**Your goal**
Work through the lines of the material below, note those with the word "window", and give their number, nothing else.

**Materials provided**
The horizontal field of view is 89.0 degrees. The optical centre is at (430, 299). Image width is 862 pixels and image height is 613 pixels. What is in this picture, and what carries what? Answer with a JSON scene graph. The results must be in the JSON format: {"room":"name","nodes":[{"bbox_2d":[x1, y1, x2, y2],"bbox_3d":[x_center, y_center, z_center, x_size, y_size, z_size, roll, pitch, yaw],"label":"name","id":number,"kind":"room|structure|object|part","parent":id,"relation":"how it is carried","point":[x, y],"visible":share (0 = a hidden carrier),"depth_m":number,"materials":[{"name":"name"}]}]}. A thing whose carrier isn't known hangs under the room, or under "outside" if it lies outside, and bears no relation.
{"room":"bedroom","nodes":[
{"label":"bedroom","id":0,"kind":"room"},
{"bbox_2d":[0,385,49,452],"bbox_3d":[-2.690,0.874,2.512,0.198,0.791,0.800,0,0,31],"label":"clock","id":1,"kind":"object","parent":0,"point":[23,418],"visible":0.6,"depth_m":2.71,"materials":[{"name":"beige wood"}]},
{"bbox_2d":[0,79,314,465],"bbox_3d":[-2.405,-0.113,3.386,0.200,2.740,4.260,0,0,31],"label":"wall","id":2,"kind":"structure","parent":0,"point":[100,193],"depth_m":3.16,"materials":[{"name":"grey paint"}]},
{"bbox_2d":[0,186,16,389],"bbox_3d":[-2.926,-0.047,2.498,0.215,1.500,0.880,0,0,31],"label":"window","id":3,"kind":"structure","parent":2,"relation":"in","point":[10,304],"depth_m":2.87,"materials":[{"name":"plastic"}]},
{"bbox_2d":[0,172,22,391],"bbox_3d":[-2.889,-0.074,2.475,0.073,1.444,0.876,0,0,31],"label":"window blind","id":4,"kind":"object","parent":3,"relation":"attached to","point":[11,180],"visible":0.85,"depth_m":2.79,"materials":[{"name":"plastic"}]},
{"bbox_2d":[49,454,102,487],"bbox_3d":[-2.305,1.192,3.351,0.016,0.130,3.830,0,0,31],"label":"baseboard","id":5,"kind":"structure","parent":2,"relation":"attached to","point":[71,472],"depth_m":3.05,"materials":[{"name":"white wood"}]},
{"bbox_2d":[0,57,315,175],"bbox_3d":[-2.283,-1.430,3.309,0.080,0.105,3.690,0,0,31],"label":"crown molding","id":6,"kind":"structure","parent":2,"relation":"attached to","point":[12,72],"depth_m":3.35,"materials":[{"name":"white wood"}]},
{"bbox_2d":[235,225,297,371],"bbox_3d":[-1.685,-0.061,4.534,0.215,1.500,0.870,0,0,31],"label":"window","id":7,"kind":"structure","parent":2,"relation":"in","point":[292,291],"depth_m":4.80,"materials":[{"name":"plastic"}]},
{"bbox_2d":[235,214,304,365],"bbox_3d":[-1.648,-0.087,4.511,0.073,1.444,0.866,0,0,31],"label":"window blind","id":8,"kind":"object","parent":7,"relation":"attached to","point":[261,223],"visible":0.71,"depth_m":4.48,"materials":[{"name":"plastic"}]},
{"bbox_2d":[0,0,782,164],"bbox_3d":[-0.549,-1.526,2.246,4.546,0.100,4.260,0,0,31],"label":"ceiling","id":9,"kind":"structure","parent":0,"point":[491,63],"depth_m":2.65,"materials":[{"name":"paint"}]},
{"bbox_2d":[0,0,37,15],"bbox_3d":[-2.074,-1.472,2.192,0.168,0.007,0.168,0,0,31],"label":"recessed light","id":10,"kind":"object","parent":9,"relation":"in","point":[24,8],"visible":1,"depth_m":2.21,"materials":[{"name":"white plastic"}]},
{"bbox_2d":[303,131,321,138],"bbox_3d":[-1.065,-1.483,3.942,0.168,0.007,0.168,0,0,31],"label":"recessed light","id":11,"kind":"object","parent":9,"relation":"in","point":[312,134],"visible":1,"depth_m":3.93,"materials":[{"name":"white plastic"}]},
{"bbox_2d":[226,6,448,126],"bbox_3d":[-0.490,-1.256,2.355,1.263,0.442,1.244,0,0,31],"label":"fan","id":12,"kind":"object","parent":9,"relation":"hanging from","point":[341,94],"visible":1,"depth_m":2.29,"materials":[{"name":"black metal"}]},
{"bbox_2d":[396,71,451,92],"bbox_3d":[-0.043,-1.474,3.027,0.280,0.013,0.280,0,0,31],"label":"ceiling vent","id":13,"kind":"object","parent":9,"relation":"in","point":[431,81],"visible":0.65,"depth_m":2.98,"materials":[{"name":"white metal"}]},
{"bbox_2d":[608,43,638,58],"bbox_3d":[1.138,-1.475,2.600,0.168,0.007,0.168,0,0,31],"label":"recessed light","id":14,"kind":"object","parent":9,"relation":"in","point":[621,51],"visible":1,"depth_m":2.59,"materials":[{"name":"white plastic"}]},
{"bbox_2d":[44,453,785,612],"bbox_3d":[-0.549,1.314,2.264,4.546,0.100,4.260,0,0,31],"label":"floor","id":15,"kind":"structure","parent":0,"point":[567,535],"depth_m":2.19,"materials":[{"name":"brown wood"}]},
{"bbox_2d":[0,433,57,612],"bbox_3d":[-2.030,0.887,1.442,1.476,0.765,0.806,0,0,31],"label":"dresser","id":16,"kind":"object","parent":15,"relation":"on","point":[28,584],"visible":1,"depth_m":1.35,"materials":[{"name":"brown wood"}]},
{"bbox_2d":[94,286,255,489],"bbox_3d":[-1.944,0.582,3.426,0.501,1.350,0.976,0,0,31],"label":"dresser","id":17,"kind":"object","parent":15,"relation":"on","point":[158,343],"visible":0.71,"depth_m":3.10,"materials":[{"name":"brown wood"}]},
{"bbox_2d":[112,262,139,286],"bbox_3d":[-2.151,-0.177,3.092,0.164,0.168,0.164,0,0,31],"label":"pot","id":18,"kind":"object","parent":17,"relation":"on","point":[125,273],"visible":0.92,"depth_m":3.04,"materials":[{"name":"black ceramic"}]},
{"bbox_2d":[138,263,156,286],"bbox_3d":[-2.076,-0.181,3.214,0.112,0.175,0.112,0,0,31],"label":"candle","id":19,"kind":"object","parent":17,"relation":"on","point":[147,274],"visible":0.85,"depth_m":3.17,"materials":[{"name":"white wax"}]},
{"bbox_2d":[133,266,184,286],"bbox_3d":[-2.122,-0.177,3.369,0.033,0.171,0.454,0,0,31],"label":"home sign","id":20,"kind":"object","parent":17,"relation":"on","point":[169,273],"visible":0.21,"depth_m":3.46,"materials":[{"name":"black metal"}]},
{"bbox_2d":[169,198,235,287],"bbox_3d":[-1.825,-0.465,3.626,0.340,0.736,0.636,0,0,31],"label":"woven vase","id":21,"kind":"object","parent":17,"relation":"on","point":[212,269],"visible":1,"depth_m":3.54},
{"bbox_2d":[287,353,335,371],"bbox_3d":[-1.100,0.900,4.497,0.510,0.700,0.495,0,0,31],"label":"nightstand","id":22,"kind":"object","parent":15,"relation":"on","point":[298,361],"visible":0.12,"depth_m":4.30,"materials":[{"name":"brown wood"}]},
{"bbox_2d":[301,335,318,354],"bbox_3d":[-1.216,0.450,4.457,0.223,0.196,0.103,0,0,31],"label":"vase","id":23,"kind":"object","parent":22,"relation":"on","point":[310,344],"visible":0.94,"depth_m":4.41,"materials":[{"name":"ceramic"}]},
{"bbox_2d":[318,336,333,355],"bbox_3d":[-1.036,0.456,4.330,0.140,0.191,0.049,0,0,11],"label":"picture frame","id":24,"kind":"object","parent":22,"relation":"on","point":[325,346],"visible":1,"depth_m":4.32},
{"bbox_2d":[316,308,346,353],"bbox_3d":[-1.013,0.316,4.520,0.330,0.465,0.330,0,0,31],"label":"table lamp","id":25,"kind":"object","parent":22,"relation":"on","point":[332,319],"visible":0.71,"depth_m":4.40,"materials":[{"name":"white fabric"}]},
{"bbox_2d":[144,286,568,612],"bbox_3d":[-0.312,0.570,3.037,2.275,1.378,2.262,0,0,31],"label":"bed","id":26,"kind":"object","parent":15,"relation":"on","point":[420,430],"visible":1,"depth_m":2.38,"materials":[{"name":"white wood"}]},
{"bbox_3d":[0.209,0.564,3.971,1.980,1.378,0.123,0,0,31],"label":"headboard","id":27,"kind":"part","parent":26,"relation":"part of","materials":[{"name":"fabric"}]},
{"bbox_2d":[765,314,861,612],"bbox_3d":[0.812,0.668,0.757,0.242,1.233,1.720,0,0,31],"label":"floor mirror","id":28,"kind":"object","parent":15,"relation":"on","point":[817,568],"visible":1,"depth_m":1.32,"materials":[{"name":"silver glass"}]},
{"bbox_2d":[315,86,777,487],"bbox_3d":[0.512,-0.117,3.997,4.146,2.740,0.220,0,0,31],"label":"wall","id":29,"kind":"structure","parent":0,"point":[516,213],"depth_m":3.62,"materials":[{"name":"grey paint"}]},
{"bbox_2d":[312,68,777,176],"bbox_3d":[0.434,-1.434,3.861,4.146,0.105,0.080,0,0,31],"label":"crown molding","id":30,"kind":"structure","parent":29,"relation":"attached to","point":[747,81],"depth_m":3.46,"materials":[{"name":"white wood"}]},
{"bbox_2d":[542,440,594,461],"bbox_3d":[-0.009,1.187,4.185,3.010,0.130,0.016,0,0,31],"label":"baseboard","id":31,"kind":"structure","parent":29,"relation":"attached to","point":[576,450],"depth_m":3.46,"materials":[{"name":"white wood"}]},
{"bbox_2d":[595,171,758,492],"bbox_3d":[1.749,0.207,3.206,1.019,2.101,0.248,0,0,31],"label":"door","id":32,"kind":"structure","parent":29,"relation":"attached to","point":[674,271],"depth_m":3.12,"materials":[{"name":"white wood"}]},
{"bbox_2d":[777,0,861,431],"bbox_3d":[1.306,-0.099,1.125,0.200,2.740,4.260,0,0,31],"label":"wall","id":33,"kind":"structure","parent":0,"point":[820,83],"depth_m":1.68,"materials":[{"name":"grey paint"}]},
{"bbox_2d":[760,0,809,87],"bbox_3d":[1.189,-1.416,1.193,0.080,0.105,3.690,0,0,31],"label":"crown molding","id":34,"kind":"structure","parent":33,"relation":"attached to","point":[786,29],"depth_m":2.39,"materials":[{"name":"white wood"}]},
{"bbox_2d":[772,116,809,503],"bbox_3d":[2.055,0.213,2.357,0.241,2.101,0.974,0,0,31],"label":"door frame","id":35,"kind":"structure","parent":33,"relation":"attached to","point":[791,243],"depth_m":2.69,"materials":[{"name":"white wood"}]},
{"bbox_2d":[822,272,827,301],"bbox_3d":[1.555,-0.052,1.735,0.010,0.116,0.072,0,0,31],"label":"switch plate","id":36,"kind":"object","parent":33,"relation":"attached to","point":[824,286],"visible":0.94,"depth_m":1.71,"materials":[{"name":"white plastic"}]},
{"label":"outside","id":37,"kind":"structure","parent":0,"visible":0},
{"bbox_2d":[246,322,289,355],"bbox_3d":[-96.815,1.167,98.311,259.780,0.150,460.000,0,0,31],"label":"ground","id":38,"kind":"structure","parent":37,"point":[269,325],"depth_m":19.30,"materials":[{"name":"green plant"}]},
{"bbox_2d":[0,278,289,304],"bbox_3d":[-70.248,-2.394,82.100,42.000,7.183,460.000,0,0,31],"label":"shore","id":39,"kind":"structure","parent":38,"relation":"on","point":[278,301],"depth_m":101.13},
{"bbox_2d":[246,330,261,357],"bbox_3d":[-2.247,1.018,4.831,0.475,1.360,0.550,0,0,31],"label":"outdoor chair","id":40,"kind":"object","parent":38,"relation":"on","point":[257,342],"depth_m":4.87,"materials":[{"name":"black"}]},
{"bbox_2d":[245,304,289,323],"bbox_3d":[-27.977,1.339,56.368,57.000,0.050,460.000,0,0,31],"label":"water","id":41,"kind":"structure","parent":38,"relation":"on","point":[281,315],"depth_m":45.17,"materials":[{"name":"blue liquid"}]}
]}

**Result of the task**
4